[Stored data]
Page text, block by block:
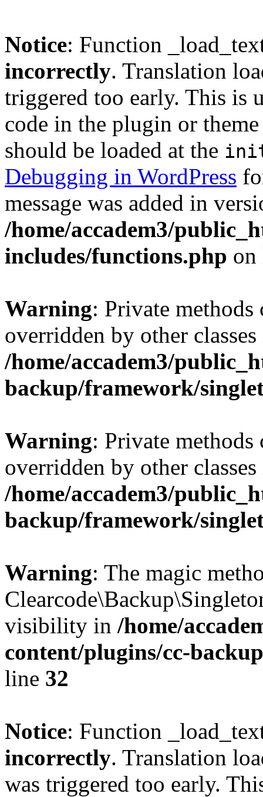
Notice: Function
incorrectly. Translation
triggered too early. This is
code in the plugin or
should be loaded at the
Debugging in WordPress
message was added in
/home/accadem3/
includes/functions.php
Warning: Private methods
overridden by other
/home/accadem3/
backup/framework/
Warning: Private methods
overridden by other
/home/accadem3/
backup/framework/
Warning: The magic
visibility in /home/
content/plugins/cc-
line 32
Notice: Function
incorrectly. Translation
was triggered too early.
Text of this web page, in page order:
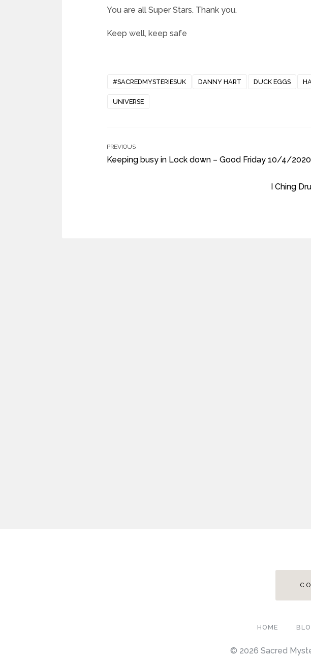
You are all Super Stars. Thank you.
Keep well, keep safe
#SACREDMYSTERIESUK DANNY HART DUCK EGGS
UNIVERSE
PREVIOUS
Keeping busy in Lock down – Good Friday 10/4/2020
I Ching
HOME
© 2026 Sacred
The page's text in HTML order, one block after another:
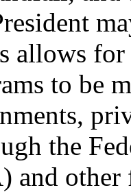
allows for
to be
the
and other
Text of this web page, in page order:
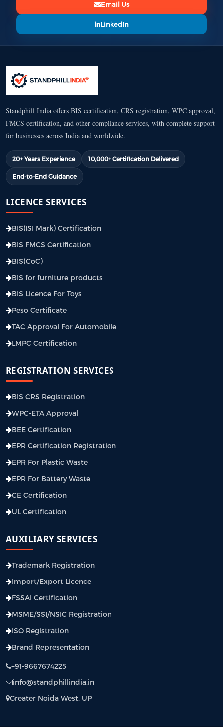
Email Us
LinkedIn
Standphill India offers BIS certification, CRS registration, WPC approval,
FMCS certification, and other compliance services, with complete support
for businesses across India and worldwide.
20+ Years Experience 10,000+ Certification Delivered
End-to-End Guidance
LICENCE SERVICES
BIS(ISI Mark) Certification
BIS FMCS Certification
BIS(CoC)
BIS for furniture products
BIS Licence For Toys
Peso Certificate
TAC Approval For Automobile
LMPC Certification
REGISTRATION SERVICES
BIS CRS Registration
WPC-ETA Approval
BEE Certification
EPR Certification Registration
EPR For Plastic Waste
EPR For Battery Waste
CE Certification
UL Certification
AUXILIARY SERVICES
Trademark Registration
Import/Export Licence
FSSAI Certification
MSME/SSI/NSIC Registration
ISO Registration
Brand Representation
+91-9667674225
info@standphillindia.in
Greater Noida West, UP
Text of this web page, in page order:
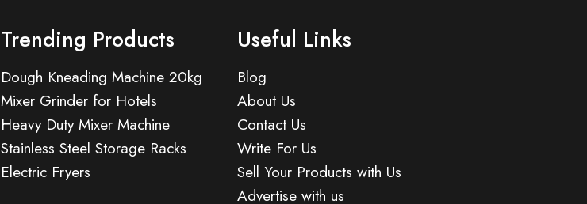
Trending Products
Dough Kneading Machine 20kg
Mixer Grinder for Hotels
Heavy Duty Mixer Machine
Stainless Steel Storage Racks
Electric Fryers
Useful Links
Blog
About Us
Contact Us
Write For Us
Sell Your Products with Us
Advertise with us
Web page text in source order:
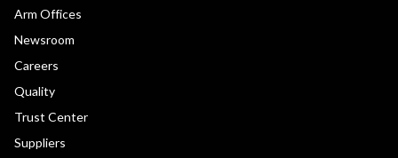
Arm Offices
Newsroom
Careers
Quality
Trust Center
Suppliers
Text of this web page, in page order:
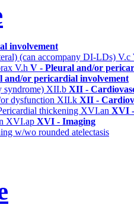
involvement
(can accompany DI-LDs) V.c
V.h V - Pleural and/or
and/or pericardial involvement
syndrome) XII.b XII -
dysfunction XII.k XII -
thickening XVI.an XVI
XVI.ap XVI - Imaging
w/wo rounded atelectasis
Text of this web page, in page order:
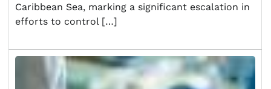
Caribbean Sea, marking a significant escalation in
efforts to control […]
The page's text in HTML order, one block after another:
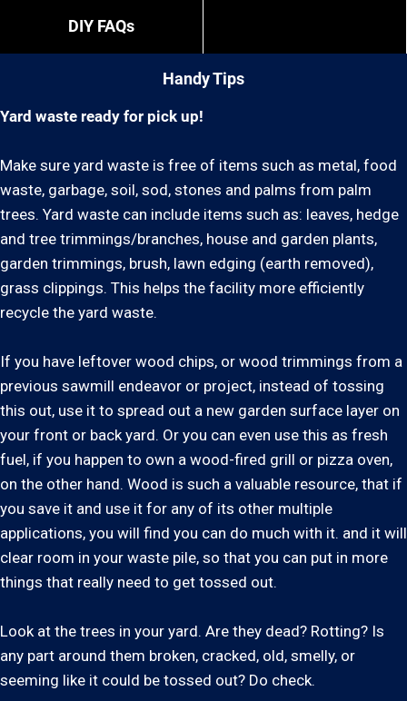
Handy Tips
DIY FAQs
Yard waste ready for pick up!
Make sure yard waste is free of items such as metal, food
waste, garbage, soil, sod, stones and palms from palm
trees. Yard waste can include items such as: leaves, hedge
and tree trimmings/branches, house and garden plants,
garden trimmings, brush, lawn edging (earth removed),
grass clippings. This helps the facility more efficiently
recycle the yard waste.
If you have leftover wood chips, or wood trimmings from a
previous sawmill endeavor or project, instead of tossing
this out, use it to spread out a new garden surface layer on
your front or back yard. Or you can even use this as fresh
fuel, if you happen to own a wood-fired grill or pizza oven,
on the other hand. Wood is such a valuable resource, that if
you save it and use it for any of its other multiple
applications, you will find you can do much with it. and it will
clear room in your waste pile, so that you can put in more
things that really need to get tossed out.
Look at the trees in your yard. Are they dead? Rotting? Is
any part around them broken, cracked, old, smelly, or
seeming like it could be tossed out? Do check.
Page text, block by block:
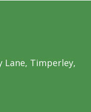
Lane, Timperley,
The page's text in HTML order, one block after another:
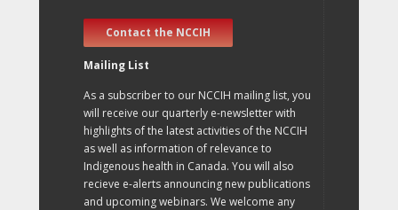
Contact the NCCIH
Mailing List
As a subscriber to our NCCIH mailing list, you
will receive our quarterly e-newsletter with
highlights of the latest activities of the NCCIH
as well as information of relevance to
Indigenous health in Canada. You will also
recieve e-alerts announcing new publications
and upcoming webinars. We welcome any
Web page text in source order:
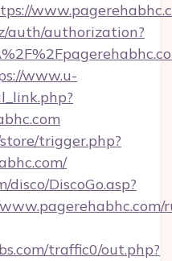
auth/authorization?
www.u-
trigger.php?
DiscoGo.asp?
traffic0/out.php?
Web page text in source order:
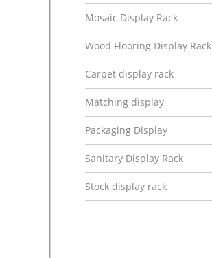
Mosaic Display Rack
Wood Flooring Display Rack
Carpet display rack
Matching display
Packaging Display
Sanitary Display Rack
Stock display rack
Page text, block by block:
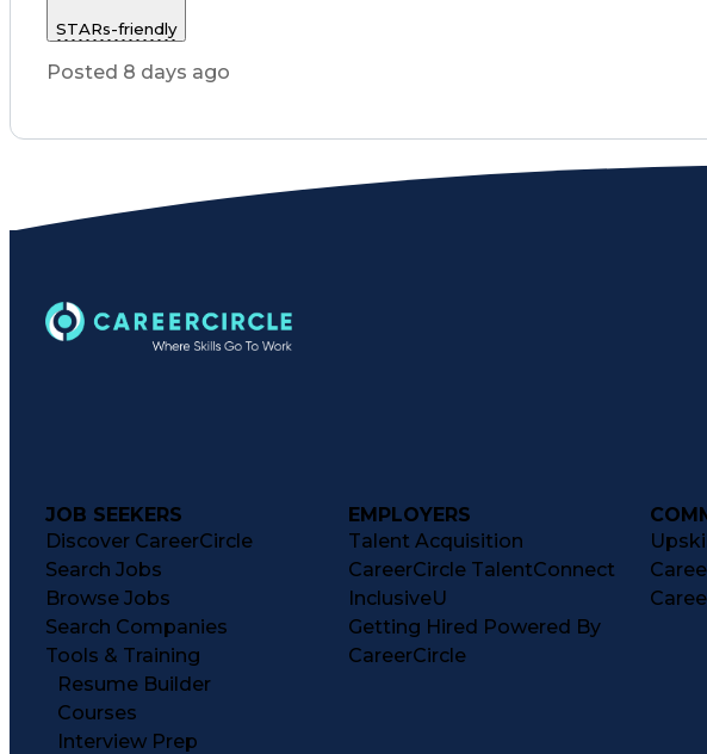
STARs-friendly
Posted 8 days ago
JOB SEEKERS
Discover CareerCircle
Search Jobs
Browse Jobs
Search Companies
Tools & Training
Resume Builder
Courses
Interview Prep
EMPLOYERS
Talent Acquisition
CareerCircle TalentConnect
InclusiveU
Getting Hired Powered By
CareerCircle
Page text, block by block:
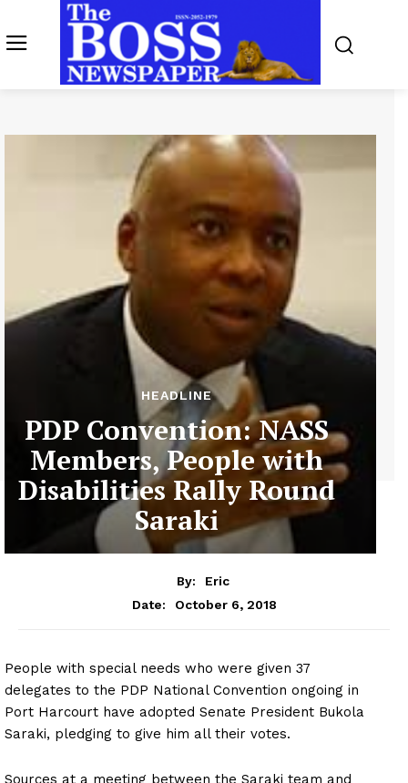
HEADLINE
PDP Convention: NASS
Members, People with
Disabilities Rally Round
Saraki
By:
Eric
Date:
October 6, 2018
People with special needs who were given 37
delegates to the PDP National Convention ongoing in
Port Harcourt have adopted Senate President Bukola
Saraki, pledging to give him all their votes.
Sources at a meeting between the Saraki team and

- Exercise prompt
When you reproduce the data shown above, keep each line exact and omit every picture.

- Output for this exercise
Page text, block by block:
Notice: Function
incorrectly. Translation
triggered too early. This is
code in the plugin or
should be loaded at the
Debugging in WordPress
message was added in
/home/accadem3/
includes/functions.php
Warning: Private methods
overridden by other
/home/accadem3/
backup/framework/
Warning: Private methods
overridden by other
/home/accadem3/
backup/framework/
Warning: The magic
visibility in /home/
content/plugins/cc-
line 32
Notice: Function
incorrectly. Translation
was triggered too early.
Text of this web page, in page order:
You are all Super Stars. Thank you.
Keep well, keep safe
#SACREDMYSTERIESUK DANNY HART DUCK EGGS
UNIVERSE
PREVIOUS
Keeping busy in Lock down – Good Friday 10/4/2020
I Ching
HOME
© 2026 Sacred
The page's text in HTML order, one block after another:
allows for
to be
the
and other
Text of this web page, in page order:
Email Us
LinkedIn
Standphill India offers BIS certification, CRS registration, WPC approval,
FMCS certification, and other compliance services, with complete support
for businesses across India and worldwide.
20+ Years Experience 10,000+ Certification Delivered
End-to-End Guidance
LICENCE SERVICES
BIS(ISI Mark) Certification
BIS FMCS Certification
BIS(CoC)
BIS for furniture products
BIS Licence For Toys
Peso Certificate
TAC Approval For Automobile
LMPC Certification
REGISTRATION SERVICES
BIS CRS Registration
WPC-ETA Approval
BEE Certification
EPR Certification Registration
EPR For Plastic Waste
EPR For Battery Waste
CE Certification
UL Certification
AUXILIARY SERVICES
Trademark Registration
Import/Export Licence
FSSAI Certification
MSME/SSI/NSIC Registration
ISO Registration
Brand Representation
+91-9667674225
info@standphillindia.in
Greater Noida West, UP
Text of this web page, in page order:
Trending Products
Dough Kneading Machine 20kg
Mixer Grinder for Hotels
Heavy Duty Mixer Machine
Stainless Steel Storage Racks
Electric Fryers
Useful Links
Blog
About Us
Contact Us
Write For Us
Sell Your Products with Us
Advertise with us
Web page text in source order:
Arm Offices
Newsroom
Careers
Quality
Trust Center
Suppliers
Text of this web page, in page order:
involvement
(can accompany DI-LDs) V.c
V.h V - Pleural and/or
and/or pericardial involvement
syndrome) XII.b XII -
dysfunction XII.k XII -
thickening XVI.an XVI
XVI.ap XVI - Imaging
w/wo rounded atelectasis
Text of this web page, in page order:
Caribbean Sea, marking a significant escalation in
efforts to control […]
The page's text in HTML order, one block after another:
Handy Tips
DIY FAQs
Yard waste ready for pick up!
Make sure yard waste is free of items such as metal, food
waste, garbage, soil, sod, stones and palms from palm
trees. Yard waste can include items such as: leaves, hedge
and tree trimmings/branches, house and garden plants,
garden trimmings, brush, lawn edging (earth removed),
grass clippings. This helps the facility more efficiently
recycle the yard waste.
If you have leftover wood chips, or wood trimmings from a
previous sawmill endeavor or project, instead of tossing
this out, use it to spread out a new garden surface layer on
your front or back yard. Or you can even use this as fresh
fuel, if you happen to own a wood-fired grill or pizza oven,
on the other hand. Wood is such a valuable resource, that if
you save it and use it for any of its other multiple
applications, you will find you can do much with it. and it will
clear room in your waste pile, so that you can put in more
things that really need to get tossed out.
Look at the trees in your yard. Are they dead? Rotting? Is
any part around them broken, cracked, old, smelly, or
seeming like it could be tossed out? Do check.
Page text, block by block:
Lane, Timperley,
The page's text in HTML order, one block after another:
Contact the NCCIH
Mailing List
As a subscriber to our NCCIH mailing list, you
will receive our quarterly e-newsletter with
highlights of the latest activities of the NCCIH
as well as information of relevance to
Indigenous health in Canada. You will also
recieve e-alerts announcing new publications
and upcoming webinars. We welcome any
Web page text in source order:
auth/authorization?
www.u-
trigger.php?
DiscoGo.asp?
traffic0/out.php?
Web page text in source order:
Mosaic Display Rack
Wood Flooring Display Rack
Carpet display rack
Matching display
Packaging Display
Sanitary Display Rack
Stock display rack
Page text, block by block:
STARs-friendly
Posted 8 days ago
JOB SEEKERS
Discover CareerCircle
Search Jobs
Browse Jobs
Search Companies
Tools & Training
Resume Builder
Courses
Interview Prep
EMPLOYERS
Talent Acquisition
CareerCircle TalentConnect
InclusiveU
Getting Hired Powered By
CareerCircle
Page text, block by block:
HEADLINE
PDP Convention: NASS
Members, People with
Disabilities Rally Round
Saraki
By:
Eric
Date:
October 6, 2018
People with special needs who were given 37
delegates to the PDP National Convention ongoing in
Port Harcourt have adopted Senate President Bukola
Saraki, pledging to give him all their votes.
Sources at a meeting between the Saraki team and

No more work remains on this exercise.